Targeting metabolic reprogramming and plasticity in cancer stem cells to impact tumor progression and treatment resistance

There is increasing interest in the biological pathways that determine the ability of cancer stem cells to adapt to and survive micro-environmental stress and that sustain their tumor-initiating and metastatic properties. A better understanding of these pathways may lead to identifying critical nodes and targetable elements for developing novel strategies for cancer treatment by targeting the tumor-initiating stem-like cancer cells in human tumors. The σ1 receptor is a ligand-activated molecular chaperone localized preferentially at the endoplasmic reticulum (ER) and the mitochondria-associated ER membrane (MAM) domains. Our data suggest that the σreceptor has an essential role in tumorigenesis. The σreceptor may sustain the long-term survival and self-renewal of stem-like cancer cells, likely due to its involvement in ER-mitochondria transactions, stress response, metabolic reprogramming, and mitochondrial dynamics. Our studies intend to extend these initial findings by investigating the consequences of the genetic knockdown and small-molecule inhibitors of the σreceptor in multiple cancer models. Selective targeting of the σ1 receptor may represent an effective strategy for therapeutic intervention against tumor-initiating stem-like cells in human cancers.
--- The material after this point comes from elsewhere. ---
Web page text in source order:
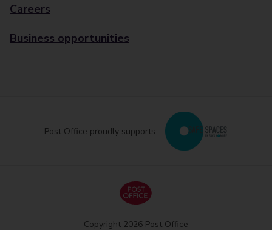
Careers
Business opportunities
Post Office proudly supports
Copyright 2026 Post Office

Nanoparticle-based delivery and combinatorial therapies for cancer

New therapeutic options are needed for locally advanced and metastatic prostate cancers that fail the current treatments, like ADT and ARPIs. The epigenetic variability among tumor cell subpopulations and consequent tumor heterogeneity promote the emergence of treatment-resistant cell clones. Our preclinical data indicate that combining epigenetic drugs (e.g., BET inhibitors) with standard chemotherapy may be an effective strategy for improving the current outcome in patients with advanced prostate cancer. Concomitant treatment with these drug combinations was highly synergistic and efficacious in preclinical in vitro/in vivo models. However, individual toxicity of the drugs and the combinations' cumulative effects may limit this approach's clinical applicability. In this project, we build biodegradable micellar nano-systems to deliver synergistic drug combinations to treat advanced prostate cancer. This nanomedicine-based approach with multi-drug loaded nanoparticles may increase the efficacy of the treatment by providing concomitant targeted delivery of rationally designed synergistic drug combinations to cancer cells while reducing the systemic exposure of normal tissues.
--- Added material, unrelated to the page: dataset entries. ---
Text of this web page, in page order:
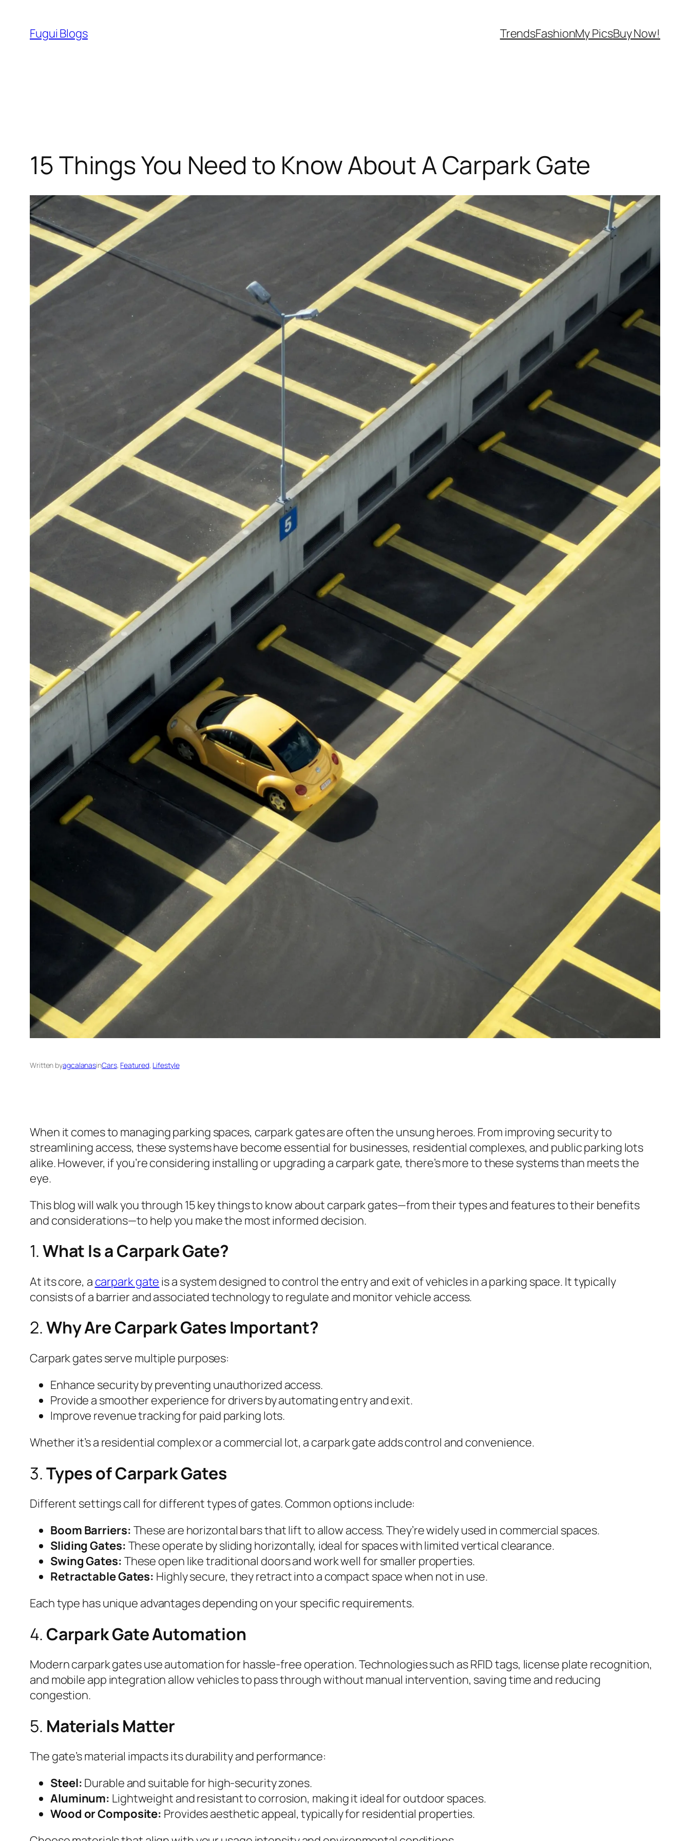
content
Fugui Blogs TrendsFashionMy PicsBuy Now!
15 Things You Need to Know About A Carpark Gate
Written byagcalanasinCars, Featured, Lifestyle
When it comes to managing parking spaces, carpark gates are often the unsung heroes. From improving security to
streamlining access, these systems have become essential for businesses, residential complexes, and public parking lots
alike. However, if you’re considering installing or upgrading a carpark gate, there’s more to these systems than meets the
eye.
This blog will walk you through 15 key things to know about carpark gates—from their types and features to their benefits
and considerations—to help you make the most informed decision.
1.What Is a Carpark Gate?
At its core, a carpark gate is a system designed to control the entry and exit of vehicles in a parking space. It typically
consists of a barrier and associated technology to regulate and monitor vehicle access.
2.Why Are Carpark Gates Important?
Carpark gates serve multiple purposes:
Enhance security by preventing unauthorized access.
Provide a smoother experience for drivers by automating entry and exit.
Improve revenue tracking for paid parking lots.
Whether it’s a residential complex or a commercial lot, a carpark gate adds control and convenience.
3.Types of Carpark Gates
Different settings call for different types of gates. Common options include:
Boom Barriers: These are horizontal bars that lift to allow access. They’re widely used in commercial spaces.
Sliding Gates: These operate by sliding horizontally, ideal for spaces with limited vertical clearance.
Swing Gates: These open like traditional doors and work well for smaller properties.
Retractable Gates: Highly secure, they retract into a compact space when not in use.
Each type has unique advantages depending on your specific requirements.
4. Carpark Gate Automation
Modern carpark gates use automation for hassle-free operation. Technologies such as RFID tags, license plate recognition,
and mobile app integration allow vehicles to pass through without manual intervention, saving time and reducing
congestion.
5. Materials Matter
The gate’s material impacts its durability and performance:
Steel: Durable and suitable for high-security zones.
Aluminum: Lightweight and resistant to corrosion, making it ideal for outdoor spaces.
Wood or Composite: Provides aesthetic appeal, typically for residential properties.

Targeting Lin28-dependency in liver cancer

Liver cancer is the second cause of cancer-related death, and its incidence is increasing worldwide. Hepatocellular carcinoma account for 90% of liver cancer cases. There are limited therapeutic options for the treatment of advanced hepatocellular carcinoma. The altered metabolic and immune microenvironment associated with liver cancer has a critical enabling role in disease progression and treatment failure. Lin28A/B are RNA-binding proteins that repress the biogenesis of let-7 miRNAs or enhance the translation of specific mRNAs. Many cancers exhibit upregulation of Lin28 proteins that drive malignant transformation by promoting the expression of multiple oncogenes and stem cell factors leading to the expansion of poorly differentiated stem-like tumor cells. Recent work has established that Lin28 also resides at the interface between tumorigenesis and metabolic reprogramming. In this context, our current findings suggest the possibility of modulating liver metabolism selectively by interfering with Lin28A/B proteins with a beneficial effect on metabolic liver diseases and cancer. Currently, we are examining the impact of metabolic reprogramming by targeting Lin28 in human and mouse models of hepatocellular carcinoma. In answering these questions, the project aims to provide novel and potent therapeutics for addressing advanced hepatocellular carcinoma in patients.